Another presentation looked at a different side to the relationship taxonomies and text analytics. Text analytics is also used as means to build taxonomies in the first place, by providing suggested terms that a taxonomist can then edit. Edee Edwards and Rena Morse of Silverchair Information Systems presented a case study on using text analytics to generate terms for taxonomy development. It required multiple iterations and refinements.

Other presenters on the subject of taxonomies and text analytics included the following:

Heather Edwards of the Associated Press explained how AP classifies the news using a custom-build taxonomy and rule-based auto-classification system.
Evelyn Kent of MCT SmartContent also presented how news items are classified using a “context-based language” (taxonomy), and even demonstrated how the taxonomy is managed in the taxonomy tool (SmartLogic Semaphore Ontology Manager).
Anna Divoli of Pingar presented survey results of taxonomy user interface preferences from cases that involved automatically generated hierarchical and faceted taxonomies.
Alyona Medelyan also of Pingar discussed “controlled indexing” in her case study, which featured results of comparing human versus automated indexing (using machine learning and training sets) using the same taxonomy (the Agrovoc agriculture thesaurus of the FAO).
Sarah Ann Berndt of the Johnson Space Center spoke about “automatic generation of semantic markup” in a presentation that turned out to be mostly about the application of a taxonomy.
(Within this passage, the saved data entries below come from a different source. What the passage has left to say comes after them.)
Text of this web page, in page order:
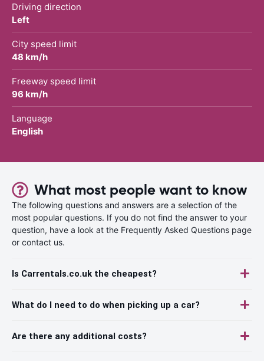
Driving direction
Left
City speed limit
48 km/h
Freeway speed limit
96 km/h
Language
English
What most people want to know
The following questions and answers are a selection of the
most popular questions. If you do not find the answer to your
question, have a look at the Frequently Asked Questions page
or contact us.
Is Carrentals.co.uk the cheapest?
What do I need to do when picking up a car?
Are there any additional costs?
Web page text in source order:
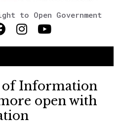
to Open Government
of Information
open with
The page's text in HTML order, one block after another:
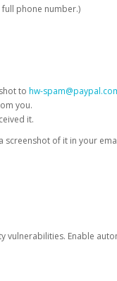
full phone number.)
to hw-
you.
it.
screenshot of it in your
Enable
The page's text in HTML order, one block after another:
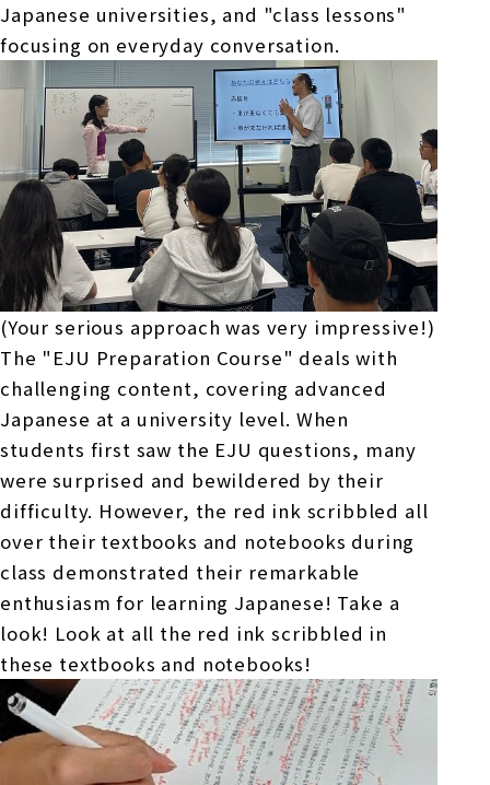
Japanese universities, and "class lessons"
focusing on everyday conversation.
(Your serious approach was very impressive!)
The " EJU Preparation Course" deals with
challenging content, covering advanced
Japanese at a university level. When
students first saw the EJU questions, many
were surprised and bewildered by their
difficulty. However, the red ink scribbled all
over their textbooks and notebooks during
class demonstrated their remarkable
enthusiasm for learning Japanese! Take a
look! Look at all the red ink scribbled in
these textbooks and notebooks!
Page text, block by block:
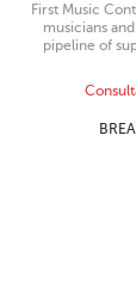
First Music
musicians
pipeline of
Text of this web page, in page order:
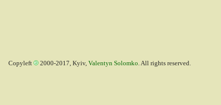
Copyleft 2000-2017, Kyiv, Valentyn Solomko. All rights reserved.
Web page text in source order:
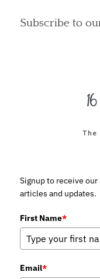
Subscribe to
Signup to receive
articles and updates.
First Name*
Email*
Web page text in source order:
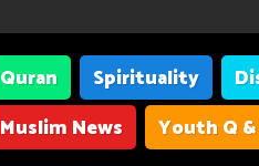
Quran Spirituality
Muslim News
Youth Q

The subject of taxonomies had also come up in the opening keynote. Tom Reamy described three themes in text analytics: big data, sentiment analysis of social media, and enterprise text analytics. In all three areas he mentioned taxonomies. In the area of text mining and big data, text analytics can serve as a semi-automated taxonomy development. In sentiment analysis, new kinds of taxonomies are being developed for emotional sentiments. In enterprise search, text analytics bridges the gap between taxonomies and documents.

Even if text analytics and taxonomies are combined in different ways, what is common is that combining techniques, tools, and technologies in more challenging situations achieves better results. Techniques, tools, and technologies in this field do not have to compete, but can complement each other.